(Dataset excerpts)
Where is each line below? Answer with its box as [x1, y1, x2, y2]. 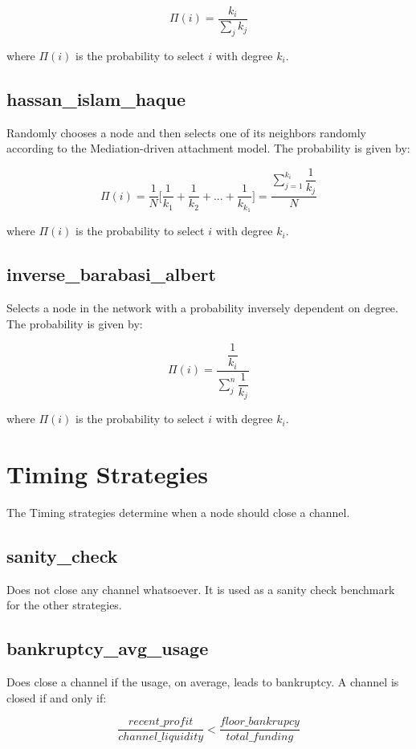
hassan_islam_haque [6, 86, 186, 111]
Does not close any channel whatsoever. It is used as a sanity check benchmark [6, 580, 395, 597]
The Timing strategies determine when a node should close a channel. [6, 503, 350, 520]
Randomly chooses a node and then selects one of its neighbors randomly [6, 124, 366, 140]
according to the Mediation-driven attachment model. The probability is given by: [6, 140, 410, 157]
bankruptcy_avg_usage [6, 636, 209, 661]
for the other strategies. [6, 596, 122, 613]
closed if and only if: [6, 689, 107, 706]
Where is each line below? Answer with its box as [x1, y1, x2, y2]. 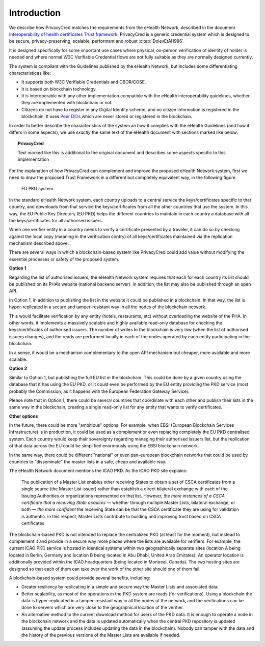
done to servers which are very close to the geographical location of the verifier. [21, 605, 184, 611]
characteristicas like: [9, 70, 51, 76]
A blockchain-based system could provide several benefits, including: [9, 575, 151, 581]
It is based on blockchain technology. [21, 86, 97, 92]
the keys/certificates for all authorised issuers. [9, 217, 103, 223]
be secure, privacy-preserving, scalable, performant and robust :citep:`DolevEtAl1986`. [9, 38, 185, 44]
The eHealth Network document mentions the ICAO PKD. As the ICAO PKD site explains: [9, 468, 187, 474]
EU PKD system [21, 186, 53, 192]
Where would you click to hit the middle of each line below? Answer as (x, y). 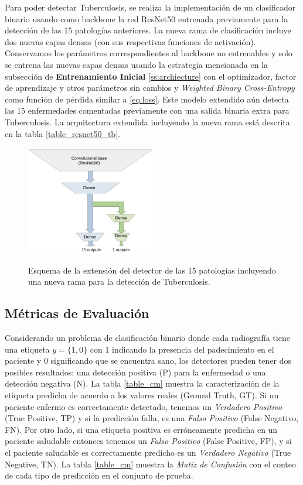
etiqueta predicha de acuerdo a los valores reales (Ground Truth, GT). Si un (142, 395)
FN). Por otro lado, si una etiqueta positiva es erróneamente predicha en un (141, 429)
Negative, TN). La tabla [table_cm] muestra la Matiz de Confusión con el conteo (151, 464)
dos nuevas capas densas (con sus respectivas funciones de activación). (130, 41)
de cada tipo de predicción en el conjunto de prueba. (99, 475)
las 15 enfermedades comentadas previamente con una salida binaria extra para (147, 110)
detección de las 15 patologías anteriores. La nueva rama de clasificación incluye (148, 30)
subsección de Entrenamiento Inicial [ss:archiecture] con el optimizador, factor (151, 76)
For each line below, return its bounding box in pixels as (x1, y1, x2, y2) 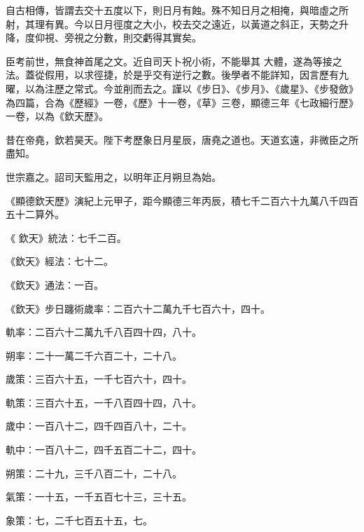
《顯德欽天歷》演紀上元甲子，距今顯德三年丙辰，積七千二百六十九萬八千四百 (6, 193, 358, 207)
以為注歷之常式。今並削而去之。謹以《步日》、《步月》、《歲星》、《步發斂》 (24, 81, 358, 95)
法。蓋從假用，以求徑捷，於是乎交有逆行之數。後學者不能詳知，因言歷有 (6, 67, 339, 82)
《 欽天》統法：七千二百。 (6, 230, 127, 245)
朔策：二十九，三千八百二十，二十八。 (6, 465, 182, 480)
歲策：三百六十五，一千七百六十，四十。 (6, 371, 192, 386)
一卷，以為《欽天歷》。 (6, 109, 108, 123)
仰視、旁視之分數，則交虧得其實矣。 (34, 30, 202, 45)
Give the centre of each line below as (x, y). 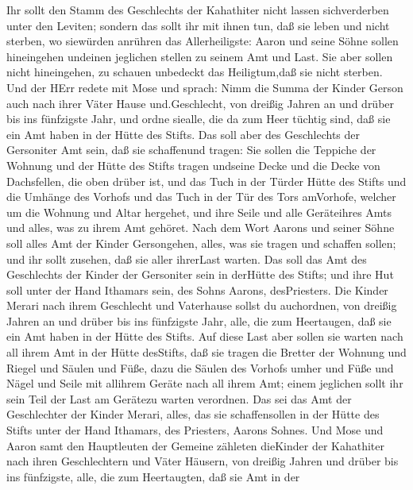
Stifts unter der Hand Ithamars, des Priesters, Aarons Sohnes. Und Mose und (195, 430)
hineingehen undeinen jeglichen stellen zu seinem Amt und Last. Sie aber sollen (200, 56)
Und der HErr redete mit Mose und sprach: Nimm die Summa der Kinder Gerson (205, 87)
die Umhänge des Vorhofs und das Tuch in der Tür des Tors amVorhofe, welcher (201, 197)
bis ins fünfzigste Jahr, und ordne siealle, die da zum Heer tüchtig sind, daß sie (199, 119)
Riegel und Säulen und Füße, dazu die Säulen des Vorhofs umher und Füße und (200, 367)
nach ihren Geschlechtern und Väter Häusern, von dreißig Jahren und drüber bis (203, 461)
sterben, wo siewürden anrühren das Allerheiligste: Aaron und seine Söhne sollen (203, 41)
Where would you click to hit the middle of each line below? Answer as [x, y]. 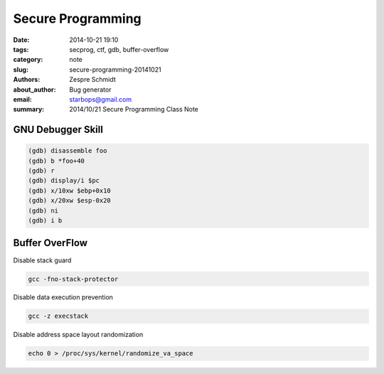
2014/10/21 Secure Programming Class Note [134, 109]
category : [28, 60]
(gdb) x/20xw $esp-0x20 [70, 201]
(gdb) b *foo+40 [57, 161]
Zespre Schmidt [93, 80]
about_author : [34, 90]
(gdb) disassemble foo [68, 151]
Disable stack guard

---

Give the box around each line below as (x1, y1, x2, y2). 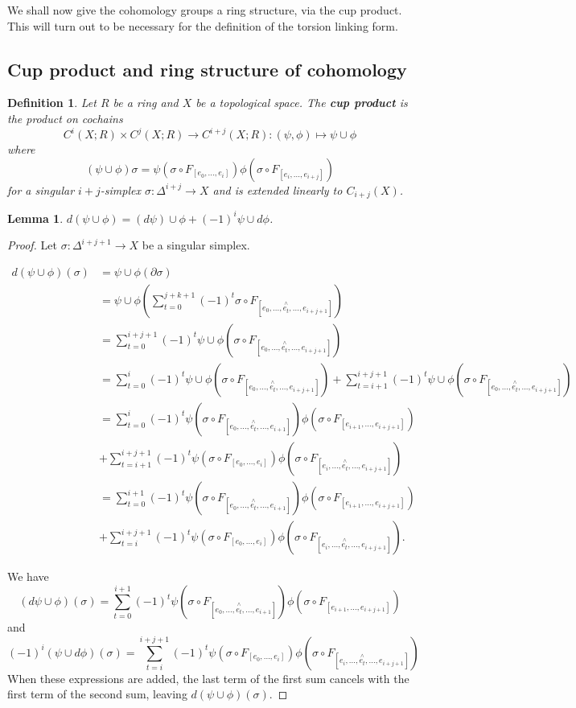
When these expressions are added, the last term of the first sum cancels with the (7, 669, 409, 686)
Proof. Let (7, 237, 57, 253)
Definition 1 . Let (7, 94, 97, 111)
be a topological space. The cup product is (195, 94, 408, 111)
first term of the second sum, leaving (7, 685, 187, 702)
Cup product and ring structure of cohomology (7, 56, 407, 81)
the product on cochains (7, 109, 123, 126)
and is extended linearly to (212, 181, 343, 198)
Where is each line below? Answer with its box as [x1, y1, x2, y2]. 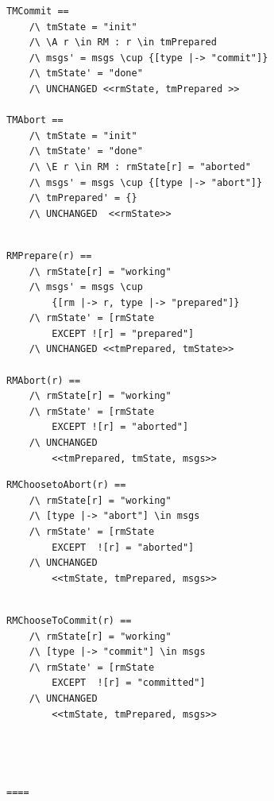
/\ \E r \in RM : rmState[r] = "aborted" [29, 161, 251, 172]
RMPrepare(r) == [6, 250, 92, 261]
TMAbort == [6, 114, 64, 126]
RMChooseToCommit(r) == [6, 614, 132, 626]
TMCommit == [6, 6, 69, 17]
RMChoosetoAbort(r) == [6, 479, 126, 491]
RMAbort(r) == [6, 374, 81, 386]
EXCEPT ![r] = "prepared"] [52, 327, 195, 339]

--

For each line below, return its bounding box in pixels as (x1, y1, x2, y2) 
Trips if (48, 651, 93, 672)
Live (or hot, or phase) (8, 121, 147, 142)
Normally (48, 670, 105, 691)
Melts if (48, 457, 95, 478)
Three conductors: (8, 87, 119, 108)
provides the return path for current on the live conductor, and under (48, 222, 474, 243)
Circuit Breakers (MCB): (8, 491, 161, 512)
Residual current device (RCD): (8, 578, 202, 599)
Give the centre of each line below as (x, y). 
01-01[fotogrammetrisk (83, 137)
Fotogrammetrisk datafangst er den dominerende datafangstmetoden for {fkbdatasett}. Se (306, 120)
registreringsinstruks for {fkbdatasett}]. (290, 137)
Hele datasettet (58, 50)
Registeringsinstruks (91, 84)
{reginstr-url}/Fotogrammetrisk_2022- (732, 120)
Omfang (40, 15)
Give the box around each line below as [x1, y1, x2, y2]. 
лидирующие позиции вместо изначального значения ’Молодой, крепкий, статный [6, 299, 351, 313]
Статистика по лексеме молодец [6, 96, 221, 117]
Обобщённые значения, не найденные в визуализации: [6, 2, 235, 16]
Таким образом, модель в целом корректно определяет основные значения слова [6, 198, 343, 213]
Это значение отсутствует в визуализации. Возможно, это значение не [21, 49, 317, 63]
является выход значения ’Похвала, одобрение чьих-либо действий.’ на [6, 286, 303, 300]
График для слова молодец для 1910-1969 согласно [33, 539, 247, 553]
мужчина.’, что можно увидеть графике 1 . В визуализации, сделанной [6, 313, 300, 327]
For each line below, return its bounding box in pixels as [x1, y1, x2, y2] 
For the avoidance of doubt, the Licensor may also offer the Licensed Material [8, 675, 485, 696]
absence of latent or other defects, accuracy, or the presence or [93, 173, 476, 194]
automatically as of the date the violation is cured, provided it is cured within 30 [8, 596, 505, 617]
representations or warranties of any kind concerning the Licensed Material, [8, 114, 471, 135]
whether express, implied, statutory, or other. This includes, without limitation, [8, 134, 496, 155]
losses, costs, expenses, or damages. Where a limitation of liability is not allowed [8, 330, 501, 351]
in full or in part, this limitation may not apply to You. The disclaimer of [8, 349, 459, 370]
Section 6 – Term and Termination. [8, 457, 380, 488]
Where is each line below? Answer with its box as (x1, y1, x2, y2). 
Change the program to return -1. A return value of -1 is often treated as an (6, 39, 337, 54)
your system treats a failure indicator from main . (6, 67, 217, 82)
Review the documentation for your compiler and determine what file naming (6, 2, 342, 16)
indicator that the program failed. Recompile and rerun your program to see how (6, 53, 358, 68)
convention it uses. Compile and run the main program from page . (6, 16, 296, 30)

Task statement
Above are the records. Print exactly, and only, the lines from the line with "Статистика по лексеме" to the line with "Таким образом, модель", both inclusive.

Result below
Статистика по лексеме молодец [6, 96, 221, 117]
Обобщённые значения, не найденные в визуализации: [6, 2, 235, 16]
Таким образом, модель в целом корректно определяет основные значения слова [6, 198, 343, 213]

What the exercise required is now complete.